Are there any good algorithms for semantic comparison of texts?

R

redduckrobot2017-11-16 21:41:51

data mining

redduckrobot, 2017-11-16 21:41:51

Hello, I’m trying to figure out how you can compare texts and so far I haven’t found anything sensible, the question is whether there are currently any algorithms for such tasks, otherwise everything looks very painful and sad.
The task is essentially of this kind: there is a source document doc0, a lot of other documents doc_n are input (the subject matter of the texts is motley) and you need to say with some degree of probability that, for example, doc_10 is talking about the same thing as doc_0 (there are very well rewritten texts about the same thing). It is this comparison that is important, I tried LSIin general, the thing is funny, but as for me it is more suitable for grouping documents than their "meaningful" comparison. Shillings, n-grams, etc. are very ambiguous. Can you please tell me if there is such a solution and what kind? And what can be read well on this topic from books?

Reply

Answer the question

In order to leave comments, you need to log in

4 answer(s)

X

xdgadd, 2017-11-17
@xdgadd

The task is called Semantic Similiarity.
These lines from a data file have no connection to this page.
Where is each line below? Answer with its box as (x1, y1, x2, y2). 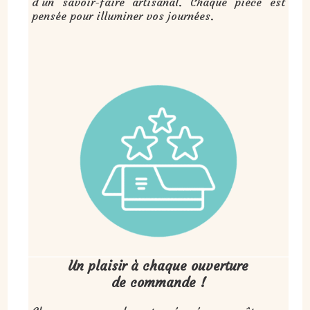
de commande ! (111, 273, 206, 291)
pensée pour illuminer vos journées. (32, 9, 215, 24)
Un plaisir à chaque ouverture (68, 257, 248, 274)
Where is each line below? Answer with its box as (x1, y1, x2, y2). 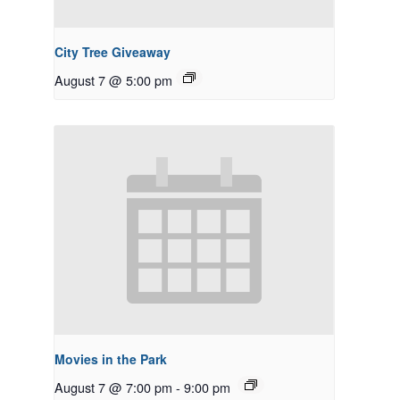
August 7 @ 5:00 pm (54, 70, 172, 89)
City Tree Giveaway (54, 42, 171, 61)
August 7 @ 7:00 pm (54, 378, 172, 397)
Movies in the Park (54, 350, 167, 369)
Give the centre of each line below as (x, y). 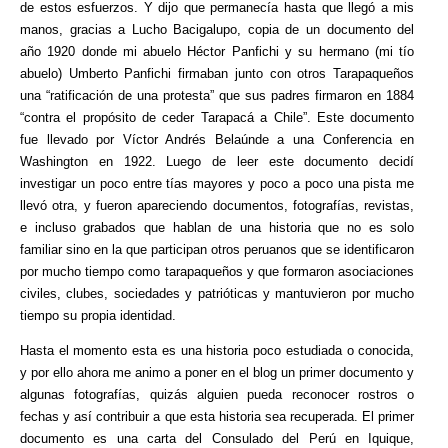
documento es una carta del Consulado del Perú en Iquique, (217, 438)
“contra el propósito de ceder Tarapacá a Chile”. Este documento (217, 117)
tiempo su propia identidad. (98, 315)
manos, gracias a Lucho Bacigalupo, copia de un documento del (217, 29)
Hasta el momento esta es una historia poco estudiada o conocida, (217, 350)
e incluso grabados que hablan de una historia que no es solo (217, 227)
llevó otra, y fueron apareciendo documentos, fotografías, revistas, (217, 205)
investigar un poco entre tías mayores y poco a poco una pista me (217, 183)
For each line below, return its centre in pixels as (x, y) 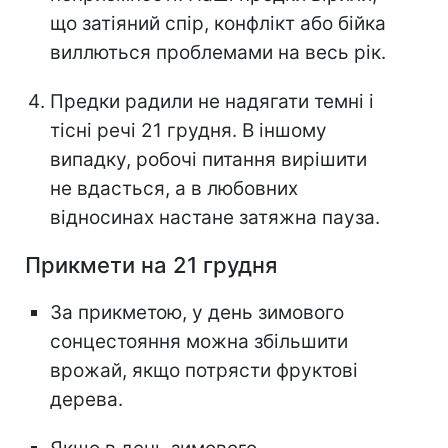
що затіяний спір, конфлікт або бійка (218, 24)
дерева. (86, 400)
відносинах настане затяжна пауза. (215, 218)
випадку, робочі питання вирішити (208, 160)
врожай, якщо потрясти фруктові (204, 371)
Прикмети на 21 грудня (151, 265)
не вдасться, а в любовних (174, 189)
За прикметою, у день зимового (197, 313)
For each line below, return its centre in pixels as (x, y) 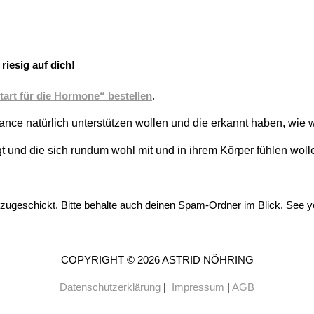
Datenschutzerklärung (110, 287)
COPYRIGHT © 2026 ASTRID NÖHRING (157, 259)
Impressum (198, 287)
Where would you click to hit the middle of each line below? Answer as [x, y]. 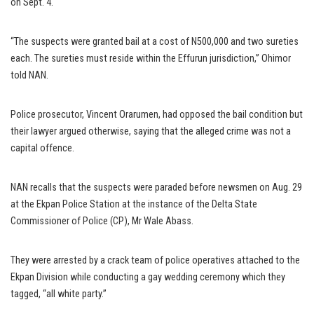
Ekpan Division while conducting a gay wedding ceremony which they [148, 278]
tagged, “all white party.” [59, 294]
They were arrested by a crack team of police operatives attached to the [155, 261]
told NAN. [29, 76]
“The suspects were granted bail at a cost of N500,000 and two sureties [155, 42]
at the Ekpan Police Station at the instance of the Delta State [134, 205]
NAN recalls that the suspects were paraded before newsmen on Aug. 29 [156, 188]
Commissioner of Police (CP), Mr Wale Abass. [102, 221]
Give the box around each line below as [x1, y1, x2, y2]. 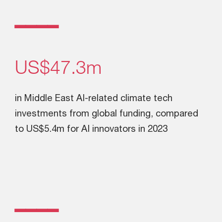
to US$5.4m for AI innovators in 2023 [15, 123, 167, 134]
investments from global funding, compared [15, 108, 198, 118]
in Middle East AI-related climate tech [15, 92, 172, 103]
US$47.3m [15, 56, 102, 78]
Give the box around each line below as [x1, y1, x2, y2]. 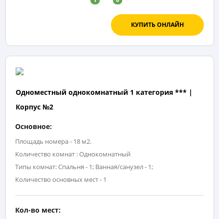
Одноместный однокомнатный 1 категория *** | [15, 88, 193, 97]
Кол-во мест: [15, 205, 61, 215]
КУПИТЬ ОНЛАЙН [131, 21, 184, 29]
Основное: [15, 122, 52, 131]
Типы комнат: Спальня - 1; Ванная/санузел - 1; [15, 162, 153, 172]
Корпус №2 [15, 102, 53, 112]
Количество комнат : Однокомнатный [15, 150, 131, 159]
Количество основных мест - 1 [15, 175, 107, 184]
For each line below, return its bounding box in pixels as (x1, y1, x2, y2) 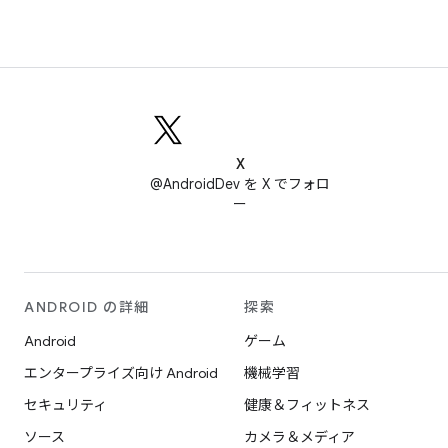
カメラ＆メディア (244, 428, 355, 446)
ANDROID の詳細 (24, 298, 150, 316)
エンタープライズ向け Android (24, 364, 218, 382)
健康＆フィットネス (244, 396, 370, 414)
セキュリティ (24, 396, 107, 414)
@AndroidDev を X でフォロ (150, 175, 330, 193)
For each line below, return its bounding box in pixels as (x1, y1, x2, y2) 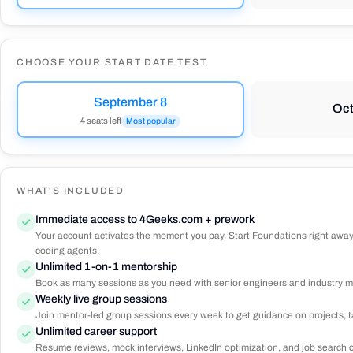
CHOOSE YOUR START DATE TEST (17, 57, 207, 68)
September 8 (94, 95, 168, 109)
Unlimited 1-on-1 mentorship (35, 261, 177, 273)
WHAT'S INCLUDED (17, 185, 124, 196)
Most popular (126, 116, 176, 125)
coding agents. (35, 245, 99, 256)
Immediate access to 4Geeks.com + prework (35, 214, 255, 225)
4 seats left (80, 116, 122, 125)
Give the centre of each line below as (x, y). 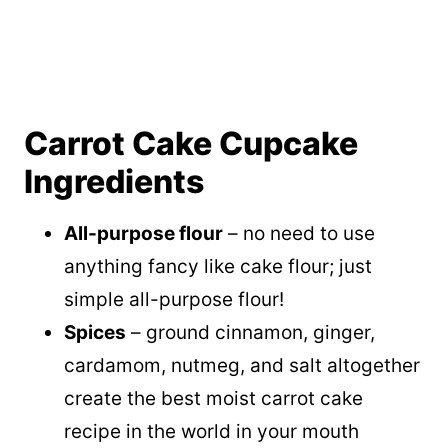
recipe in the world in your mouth (211, 431)
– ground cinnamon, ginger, (250, 332)
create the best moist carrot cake (213, 398)
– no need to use (299, 233)
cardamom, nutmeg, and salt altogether (242, 365)
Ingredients (114, 181)
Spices (95, 332)
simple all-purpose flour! (174, 299)
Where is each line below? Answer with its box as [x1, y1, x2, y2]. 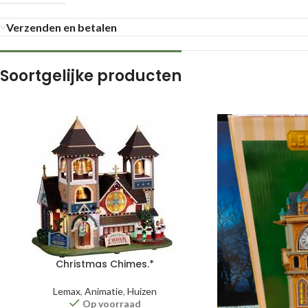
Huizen [127, 285, 157, 297]
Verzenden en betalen [6, 21, 117, 34]
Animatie [85, 285, 124, 297]
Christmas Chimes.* [56, 257, 155, 271]
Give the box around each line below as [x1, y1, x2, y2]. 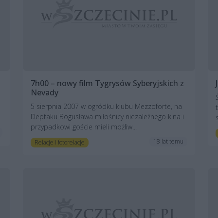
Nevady [31, 87, 58, 98]
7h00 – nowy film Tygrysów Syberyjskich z [31, 77, 184, 89]
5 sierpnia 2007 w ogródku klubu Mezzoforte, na [31, 101, 182, 111]
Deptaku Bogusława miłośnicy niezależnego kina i [31, 111, 184, 121]
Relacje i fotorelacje [34, 138, 85, 146]
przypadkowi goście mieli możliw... [31, 122, 137, 131]
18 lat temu [153, 137, 184, 146]
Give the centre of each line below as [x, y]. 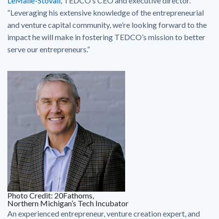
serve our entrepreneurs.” [49, 49]
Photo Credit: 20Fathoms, [51, 195]
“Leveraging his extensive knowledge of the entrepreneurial [106, 12]
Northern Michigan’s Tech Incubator [68, 203]
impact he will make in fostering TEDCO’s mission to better [106, 37]
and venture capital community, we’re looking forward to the [107, 25]
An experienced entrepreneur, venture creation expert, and [104, 213]
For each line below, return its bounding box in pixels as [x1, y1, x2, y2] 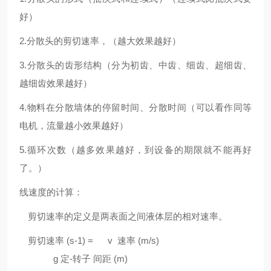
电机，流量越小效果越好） [19, 120, 128, 131]
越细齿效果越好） [19, 78, 92, 88]
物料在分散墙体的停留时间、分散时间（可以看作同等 [27, 102, 252, 113]
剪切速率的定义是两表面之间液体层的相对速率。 [28, 211, 227, 221]
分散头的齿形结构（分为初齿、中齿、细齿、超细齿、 [27, 60, 252, 70]
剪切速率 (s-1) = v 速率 [28, 235, 138, 246]
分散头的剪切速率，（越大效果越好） [27, 36, 181, 46]
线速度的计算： [19, 187, 83, 197]

I have not worked with this direction at all, but intuitively I can assume LSTM / CNN and various variations on the theme of Siamese / Triplet networks.

D

Danil, 2017-11-19
@DanilBaibak

Apparently you need doc2vec . Once the model has been trained, the n_similarity method can be used . The idea is to represent the texts as vectors, after which it will be possible to calculate their cosine similarity .

D

Dimonchik, 2017-11-17
@dimonchik2013

see gensim

G

gena09, 2018-11-02
@gena09

Doc2Vec is suitable for a large number of documents (from 5-10 thousand), although much depends on their length. You can increase the dimension of vectors, the number of iterations, reduce the window, but this does not help much for a small number of documents. That is, for a small amount of data, LSI is better.